Thanks for taking a look. Here's the client creation, trimmed to the relevant parts:
@Provides
@Singleton
public static AmazonDynamoDB dynamoDBClient(DynamoDBConfig config) {
AmazonDynamoDBClientBuilder builder = AmazonDynamoDBClientBuilder.standard()
.withClientConfiguration(getClientConfiguration(config));
builder.withEndpointConfiguration(new AwsClientBuilder.EndpointConfiguration(config.getEndpointUrl(), config.getRegion()));
return builder.build();
}
private static ClientConfiguration getClientConfiguration(DynamoDBConfig config) {
ClientConfiguration clientConfiguration = new ClientConfigurationFactory().getConfig()
.withRetryPolicy(PredefinedRetryPolicies.DYNAMODB_DEFAULT);
setTimeouts(clientConfiguration, config.getTimeouts());
return clientConfiguration;
}
I can enable client metrics for this in production (it's one microservice among many—should be alright) but I'd like to know what SDK metrics I should look for in CloudWatch to make it easier to justify enabling it. It will take me some time to get that configured, deployed, and I'll report back when I have enough to share for debugging.
Thank you for the code snippets.
but I'd like to know what SDK metrics I should look for in CloudWatch to make it easier to justify enabling it.
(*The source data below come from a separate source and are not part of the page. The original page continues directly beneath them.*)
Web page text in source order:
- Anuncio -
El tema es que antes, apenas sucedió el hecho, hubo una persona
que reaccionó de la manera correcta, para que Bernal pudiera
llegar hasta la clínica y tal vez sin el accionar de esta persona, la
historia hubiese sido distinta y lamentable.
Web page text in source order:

It's hard to say at this point, as we don't have indication of what's closing the connections. I believe once you enable client side metrics you get all the available SDK metrics - for reference, a list of metrics can be found here: https://docs.aws.amazon.com/AWSJavaSDK/latest/javadoc/index.html?com/amazonaws/metrics/package-summary.html
It looks like this issue hasn’t been active in longer than a week. In the absence of more information, we will be closing this issue soon. If you find that this is still a problem, please add a comment to prevent automatic closure, or if the issue is already closed please feel free to reopen it.
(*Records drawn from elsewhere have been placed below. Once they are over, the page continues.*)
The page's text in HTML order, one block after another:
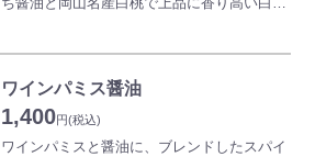
単、きれいに仕上がります。
素材の風味を損なわずおいしさを引き出す濃
縮した白桃白だしです。お好みの濃さでお使
い下さい。
ワインパミス醤油
1,400円(税込)
ワインパミスと醤油に、ブレンドしたスパイ

On a daily basis, my service makes DynamoDB requests, and occasionally sees latency spikes where the requests are lasting anywhere from 10 to 20 seconds—ultimately resulting in socket closure.
Describe the issue
In my AWS-hosted EKS containerized (on Debian Slim) Java (JDK11) application, I am using AWS SDK v1.11.837 to interact with our DynamoDB instance. Typical behavior is fine, but at least once per day, a container will begin seeing latency spikes which my JFR (datadog) tracing indicates the culprit as
javax.net.ssl.SslException: Socket closed
. Overall, my requests appear to succeed 🤔 but these long-duration DynamoDB operations cause service degradation.I would like to better understand what the likely culprit of these socket closures are (I have not seen many of these in the Issues reported here which are attributed to SslException).
Steps to Reproduce
I cannot provide a code snippet to reproduce this, but I can provide traces and logs (below).
Current Behavior
DynamoDB requests through the SDK take a very long time and likely fail to update the item (unable to confirm). I do not have any data about connections available at the time, but I am curious if perhaps they are being exhausted.
There was a slight spike in volume of traffic (and as a result, a correlating spike in network Rx and Tx indicating we made more calls out to DynamoDB during this time).
Your Environment
adoptopenjdk/openjdk11:jre-11.0.10_9-debianslim
Any guidance is appreciated. If I should direct this to AWS support I can also do that.